Not Applicable on Base Layer NBFCs
The IT Outsourcing Directions only apply to NBFCs included in the ‘Top Layer’, ‘Upper Layer’ and ‘Middle Layer’. They do not apply to NBFCs in the base layer which includes (a) non-deposit-taking NBFCs below the asset size of ₹1000 crore and (b) NBFCs undertaking the following activities- (i) NBFC-Peer to Peer Lending Platform (NBFC-P2P), (ii) NBFC-Account Aggregator (NBFC-AA), (iii) Non-Operative Financial Holding Company (NOFHC) and (iv) NBFCs not availing public funds and not having any customer interface.
2. Effective Date
The IT Outsourcing Directions shall be effective from October 1st, 2023 (“Effective Date”). RBI has taken a glide path approach for implementing the IT Outsourcing Directions in the existing and new outsourcing arrangements.

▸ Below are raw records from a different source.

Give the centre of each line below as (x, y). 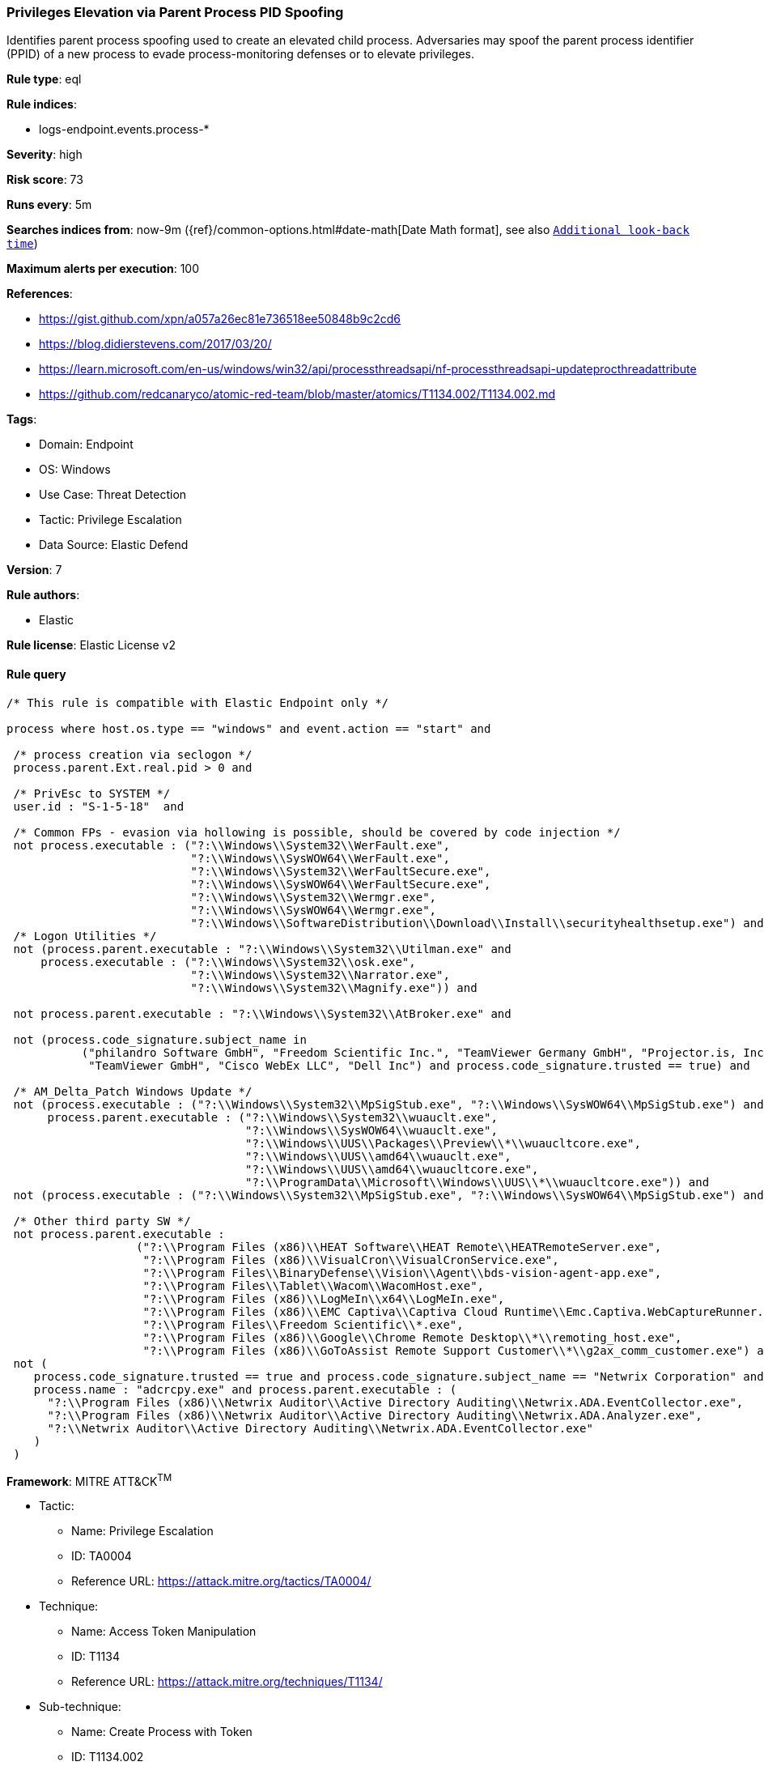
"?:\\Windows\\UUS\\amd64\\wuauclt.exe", (378, 1156)
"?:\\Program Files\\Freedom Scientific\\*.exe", (303, 1324)
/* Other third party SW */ (102, 1221)
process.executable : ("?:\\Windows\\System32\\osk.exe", (228, 962)
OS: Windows (75, 470)
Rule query (36, 674)
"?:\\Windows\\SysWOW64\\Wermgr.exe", (314, 910)
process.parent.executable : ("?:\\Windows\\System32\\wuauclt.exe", (272, 1117)
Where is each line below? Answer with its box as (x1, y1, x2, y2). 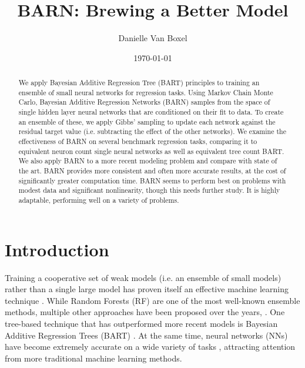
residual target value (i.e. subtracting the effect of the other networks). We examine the (18, 126, 286, 136)
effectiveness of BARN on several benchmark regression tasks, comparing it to (18, 136, 257, 146)
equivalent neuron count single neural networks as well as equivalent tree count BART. (18, 146, 284, 156)
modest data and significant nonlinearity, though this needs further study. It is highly (18, 185, 280, 195)
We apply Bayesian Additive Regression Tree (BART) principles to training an (18, 78, 260, 88)
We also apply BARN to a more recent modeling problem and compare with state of (18, 156, 277, 166)
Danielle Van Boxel (118, 32, 187, 44)
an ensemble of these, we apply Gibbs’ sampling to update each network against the (18, 116, 276, 126)
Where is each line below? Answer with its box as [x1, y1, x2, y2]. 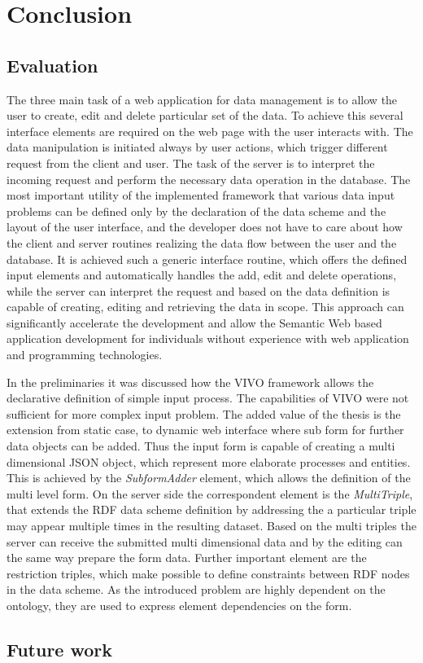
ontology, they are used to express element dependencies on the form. [7, 596, 352, 613]
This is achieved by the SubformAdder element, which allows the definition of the [7, 469, 411, 486]
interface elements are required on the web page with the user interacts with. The [7, 122, 413, 139]
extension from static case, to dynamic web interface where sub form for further [7, 421, 404, 438]
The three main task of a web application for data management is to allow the [7, 90, 398, 108]
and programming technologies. [7, 346, 163, 363]
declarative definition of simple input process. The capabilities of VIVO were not [7, 389, 409, 406]
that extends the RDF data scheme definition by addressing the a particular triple [7, 501, 416, 518]
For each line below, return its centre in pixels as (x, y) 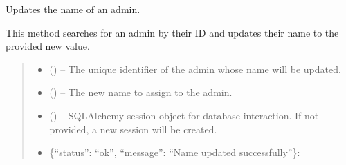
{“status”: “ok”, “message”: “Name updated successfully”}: (175, 152)
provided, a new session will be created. (133, 129)
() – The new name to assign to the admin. (141, 92)
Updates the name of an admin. (73, 9)
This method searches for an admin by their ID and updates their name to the (172, 32)
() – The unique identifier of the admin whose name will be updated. (195, 69)
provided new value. (48, 46)
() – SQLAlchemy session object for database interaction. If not (184, 115)
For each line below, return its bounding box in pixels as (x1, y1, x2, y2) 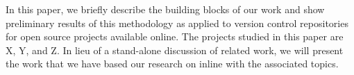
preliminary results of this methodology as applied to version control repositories (6, 15, 348, 30)
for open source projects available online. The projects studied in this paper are (6, 29, 344, 44)
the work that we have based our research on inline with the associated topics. (6, 56, 339, 71)
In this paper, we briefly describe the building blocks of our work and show (6, 2, 325, 16)
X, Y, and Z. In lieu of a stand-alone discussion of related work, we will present (6, 42, 344, 57)
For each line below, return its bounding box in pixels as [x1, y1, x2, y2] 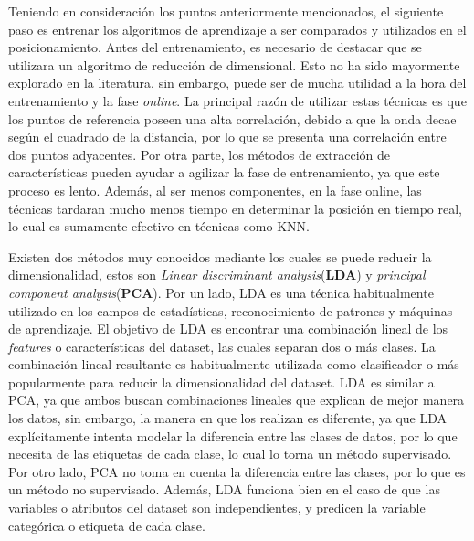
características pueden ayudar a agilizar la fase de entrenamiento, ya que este [8, 163, 440, 182]
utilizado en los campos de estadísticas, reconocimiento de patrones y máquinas [8, 301, 453, 320]
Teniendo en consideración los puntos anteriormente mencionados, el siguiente [8, 2, 444, 20]
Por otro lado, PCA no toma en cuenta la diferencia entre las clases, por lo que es [8, 461, 466, 481]
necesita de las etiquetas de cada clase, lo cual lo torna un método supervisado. [8, 444, 452, 463]
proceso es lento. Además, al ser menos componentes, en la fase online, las [8, 180, 422, 199]
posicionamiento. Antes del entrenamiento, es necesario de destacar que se [8, 37, 422, 57]
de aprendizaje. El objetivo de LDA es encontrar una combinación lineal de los [8, 319, 448, 338]
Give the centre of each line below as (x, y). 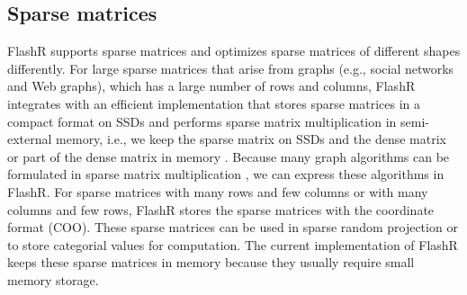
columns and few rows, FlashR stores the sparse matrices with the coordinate (221, 209)
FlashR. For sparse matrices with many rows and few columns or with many (218, 191)
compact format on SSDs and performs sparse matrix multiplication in (202, 121)
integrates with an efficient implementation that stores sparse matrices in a (214, 103)
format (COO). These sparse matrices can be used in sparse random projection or (233, 227)
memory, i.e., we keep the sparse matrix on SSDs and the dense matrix (251, 139)
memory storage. (53, 279)
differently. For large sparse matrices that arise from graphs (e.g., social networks (231, 68)
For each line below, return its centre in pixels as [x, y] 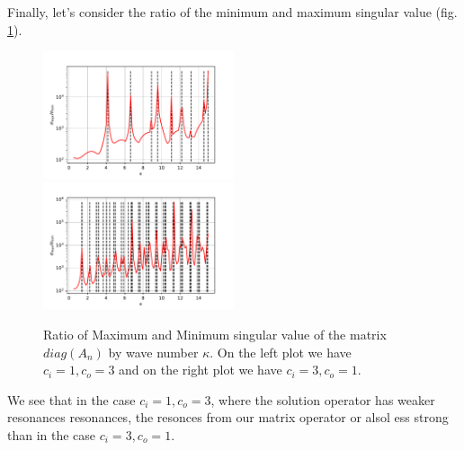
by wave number [153, 352]
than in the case [52, 435]
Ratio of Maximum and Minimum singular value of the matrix [215, 335]
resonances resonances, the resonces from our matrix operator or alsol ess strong [228, 417]
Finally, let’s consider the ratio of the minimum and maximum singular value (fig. [232, 12]
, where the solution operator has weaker [323, 399]
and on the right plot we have [201, 370]
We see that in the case [71, 399]
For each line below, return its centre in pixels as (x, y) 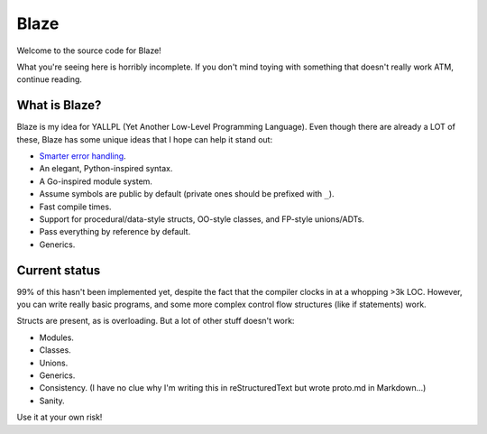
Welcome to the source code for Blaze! (89, 51)
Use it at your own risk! (60, 417)
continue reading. (50, 79)
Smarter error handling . (83, 156)
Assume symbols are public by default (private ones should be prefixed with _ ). (187, 194)
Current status (59, 270)
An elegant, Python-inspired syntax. (106, 169)
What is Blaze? (59, 105)
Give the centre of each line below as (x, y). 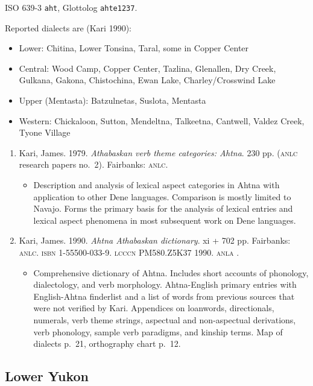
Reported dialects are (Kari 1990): (68, 27)
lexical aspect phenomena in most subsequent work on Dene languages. (165, 220)
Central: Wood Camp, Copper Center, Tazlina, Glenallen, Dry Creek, (147, 68)
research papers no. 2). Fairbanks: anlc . (93, 164)
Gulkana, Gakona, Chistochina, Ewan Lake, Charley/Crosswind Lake (147, 80)
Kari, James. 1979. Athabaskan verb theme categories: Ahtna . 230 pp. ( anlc (158, 152)
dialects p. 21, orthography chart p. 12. (107, 343)
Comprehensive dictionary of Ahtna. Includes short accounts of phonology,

Under the glide path approach, the existing outsourcing agreements that are renewed before the Effective Date, the provisions of the IT Outsourcing Directions shall be compiled by the renewal date which shall not be later than 12 (twelve) months from the issuance of IT Outsourcing Directions.
For agreements that shall be renewed on or after the Effective Date, the IT Outsourcing Directions shall be compiled by the renewal date or 36 (thirty- six) months from the date of issue of the IT Outsourcing Directions.
For the new outsourcing agreements that come into force before the Effective Date, the IT Outsourcing Directions shall be compiled preferably as on the date of such agreement but not later than 12 (twelve) months from the date of issuance of these IT Outsourcing Directions.
For agreements that come into force on or after the Effective Date, they shall comply with the IT Outsourcing Directions as of the date of the agreement itself.
AKP Comments: The glide path approach for implementation of IT Outsourcing Directions on existing and new outsourcing agreements indicates that till the effective date of such outsourcing agreements with respect to these Directions is not triggered, the REs can continue following the IT Directions wherein specific guidelines have been provided for IT services outsourcing.
3. Applicable only to Material Outsourcing of IT Services
The IT Outsourcing Directions mention that they shall apply only to material outsourcing of IT services. The term ‘material outsourcing of IT services’ means any service which if disrupted or compromised shall have the potential to impact the RE’s business operations significantly; or may have a material impact on the RE’s customers in the event of any unauthorised access, loss or theft of customer information.
AKP Comments: This definition means that the IT Outsourcing Directions are meant for such REs especially NBFCs that undertake lending and other financial services only through digital means. The definition uses the term ‘or’ between the two conditions.
The second condition is linked to access to customer data and its protection. This means that the directions shall apply to any IT service agreement where there is access to customer data including the entire life cycle of a loan.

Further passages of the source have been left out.